【よくわかる退職手続きの方法】年金編

退職した時に、忘れてはいけない手続きの1つに年金手続きがあります。再就職までに年金の未加入期間を作らないためには、自分で国民年金の加入手続きを行う必要があります。今回はその退職後の国民年金の手続きを解説します。

1-1よくわかる退職後の手続き年金編

会社を退職した時に、忘れてはいけない手続きの1つに年金手続きがあります。再就職までに年金の未加入期間を作らないためには、自分で国民年金の加入手続きを行う必要があります。

年金は老後の生活のためだけでなく、障害状態になってしまった時などにも重要です。そこで、退職後の国民年金についてご説明しましょう。

退職したときに必要な国民年金の手続き

会社員や公務員の場合、厚生年金や共済年金にそれぞれ加入しているため、公的年金制度では第2号被保険者にあたります。

退職してすぐに転職する場合には、新しい会社で厚生年金に加入できますが、転職活動を続ける人は国民年金第1号資格取得の手続き、つまり国民年金の加入手続きが必要となります。

国民年金の役割

少しの間加入しなくても、老後の年金にそれほどの差がないと油断してしまいがちですが、思いのほか転職活動が長引く場合もあります。しかも65歳で受給できる老齢基礎年金は、 25年間の加入実績がないと支給が受けられませんから、未加入期間をなくすように心がけなくてはいけません。

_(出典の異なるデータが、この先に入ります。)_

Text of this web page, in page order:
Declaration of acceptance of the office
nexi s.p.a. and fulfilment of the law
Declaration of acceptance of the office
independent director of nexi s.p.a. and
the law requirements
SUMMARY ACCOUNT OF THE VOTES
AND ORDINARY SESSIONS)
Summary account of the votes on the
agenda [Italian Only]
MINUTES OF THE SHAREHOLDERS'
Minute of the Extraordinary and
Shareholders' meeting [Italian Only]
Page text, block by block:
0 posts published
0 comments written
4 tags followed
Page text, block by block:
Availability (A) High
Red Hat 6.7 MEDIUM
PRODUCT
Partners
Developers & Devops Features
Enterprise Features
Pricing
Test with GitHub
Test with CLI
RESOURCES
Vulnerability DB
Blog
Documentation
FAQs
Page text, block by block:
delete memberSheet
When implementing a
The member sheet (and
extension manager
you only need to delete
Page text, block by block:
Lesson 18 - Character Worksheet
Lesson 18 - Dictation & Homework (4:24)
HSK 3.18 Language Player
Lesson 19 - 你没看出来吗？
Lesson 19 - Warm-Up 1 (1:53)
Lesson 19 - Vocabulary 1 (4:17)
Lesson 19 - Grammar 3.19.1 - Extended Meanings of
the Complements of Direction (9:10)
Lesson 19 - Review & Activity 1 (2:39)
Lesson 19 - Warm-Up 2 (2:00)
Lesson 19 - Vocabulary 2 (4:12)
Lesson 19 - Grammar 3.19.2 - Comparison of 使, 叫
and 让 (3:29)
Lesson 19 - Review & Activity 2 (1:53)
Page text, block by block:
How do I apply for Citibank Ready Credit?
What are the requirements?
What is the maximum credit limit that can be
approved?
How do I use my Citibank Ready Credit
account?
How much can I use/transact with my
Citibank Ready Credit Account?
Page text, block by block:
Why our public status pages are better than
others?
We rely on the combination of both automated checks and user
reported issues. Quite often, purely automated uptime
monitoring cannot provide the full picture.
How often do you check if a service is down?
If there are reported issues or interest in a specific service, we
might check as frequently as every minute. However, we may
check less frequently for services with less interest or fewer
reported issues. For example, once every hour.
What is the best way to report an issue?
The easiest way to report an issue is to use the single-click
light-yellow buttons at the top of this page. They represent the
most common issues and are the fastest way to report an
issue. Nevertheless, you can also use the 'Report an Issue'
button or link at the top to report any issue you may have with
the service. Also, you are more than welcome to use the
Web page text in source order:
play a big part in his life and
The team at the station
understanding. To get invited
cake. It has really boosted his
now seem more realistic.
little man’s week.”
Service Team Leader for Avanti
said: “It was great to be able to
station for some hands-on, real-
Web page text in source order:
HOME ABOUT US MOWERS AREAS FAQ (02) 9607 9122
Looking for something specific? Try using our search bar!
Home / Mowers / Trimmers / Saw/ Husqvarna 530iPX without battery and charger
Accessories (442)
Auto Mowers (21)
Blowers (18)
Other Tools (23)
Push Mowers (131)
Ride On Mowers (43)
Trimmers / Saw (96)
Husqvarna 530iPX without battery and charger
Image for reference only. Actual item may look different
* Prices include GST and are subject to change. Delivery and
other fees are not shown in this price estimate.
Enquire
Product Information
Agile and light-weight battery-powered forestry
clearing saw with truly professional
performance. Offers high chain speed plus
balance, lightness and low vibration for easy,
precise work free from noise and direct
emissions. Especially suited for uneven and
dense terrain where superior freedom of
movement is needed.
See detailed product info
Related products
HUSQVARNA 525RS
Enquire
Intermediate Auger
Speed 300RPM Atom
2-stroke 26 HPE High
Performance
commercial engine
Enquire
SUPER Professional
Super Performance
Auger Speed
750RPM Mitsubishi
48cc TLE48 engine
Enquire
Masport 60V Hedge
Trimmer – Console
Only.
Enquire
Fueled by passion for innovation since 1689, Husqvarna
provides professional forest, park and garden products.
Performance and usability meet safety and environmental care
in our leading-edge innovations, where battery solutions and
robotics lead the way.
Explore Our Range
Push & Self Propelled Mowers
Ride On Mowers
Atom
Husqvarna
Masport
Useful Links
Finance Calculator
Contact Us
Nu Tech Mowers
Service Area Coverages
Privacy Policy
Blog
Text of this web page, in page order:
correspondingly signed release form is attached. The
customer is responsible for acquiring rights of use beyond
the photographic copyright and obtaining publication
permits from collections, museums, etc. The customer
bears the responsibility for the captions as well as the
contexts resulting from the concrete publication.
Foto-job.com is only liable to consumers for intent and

さらに公的年金制度は老後に受け取る年金ばかりでなく、事故や病気で障害が残った時の障害年金や一家の大黒柱が亡くなった時に受給できる遺族年金も含まれているので、万が一に備えて加入手続きは必ず行いましょう。

加入のための手続き

国民年金第1号資格取得の手続きは、一般的に退職日の翌日から14日以内に住民登録をしている市区町村役場の国民年金担当窓口で行いますが、14日を経過しても手続きできます。

届け出に必要となるのは、年金手帳や印鑑、会社などが発行する資格喪失証明書など、退職したことが証明できる書類などです。また転職の時期や退職など、それぞれのケースによって手続き方法が異なるので、事前に窓口で確認しておくといいでしょう。

国民年金保険料の免除制度

国民年金保険料は所得に関係なく定額です。しかし、失業中で保険料が支払えない場合には、免除制度もあります。

この免除は家族構成や前年度の所得によって、全額免除、4分の3免除、半額免除、4分の1免除など範囲が決められていて、免除されている期間は年金加入期間としてカウントされます。ただし申請できるのは、配偶者や世帯主の所得も所得基準の範囲内でなければならないので注意が必要です。

一方で退職者向けの特例免除の場合は、本人の所得を除外して審査されるので、前年の所得があっても免除制度が利用できるのが特色です。この特例免除が利用できるのは、その年度または前年度に退職(失業)の事実がある場合です。

免除申請の手続き

免除を申請するためには、住民登録をしている市区町村役場の国民年金担当窓口に申請します。郵送でも申請ができますが、申請は毎年行わないといけません。免除の申請サイクルは7月から翌年6月までですので、継続して免除を受ける場合は7月に申請しましょう。

配偶者の被扶養者になる場合

一方、配偶者が厚生年金などに入っている場合には、退職後に第2号被保険者である人の被扶養配偶者となる方法もあります。この場合には配偶者の勤務先を通して第3号被保険者関係届を提出します。扶養に入るかどうかは、それぞれの家庭の事情で異なりますが、転職活動の見通しや国民年金の負担額などを考慮して決めましょう。

扶養となっている配偶者がいる場合

第2号被保険者が退職した際、扶養されていた配偶者も同時に第3号被保険者の資格がなくなります。その場合、夫婦ともに国民年金第1号資格取得の手続きが必要となりますから注意しましょう。

まとめ

転職活動に追われて年金手続きを忘れてしまう方もいるかもしれませんが、65歳で受給できる老齢基礎年金は、25年間の加入実績がないと支給が受けられず、老後の生活や保障のために重要です。退職時に次の転職先が決まっていない方は速やかに手続きを行ったうえで、転職活動に専念しましょう。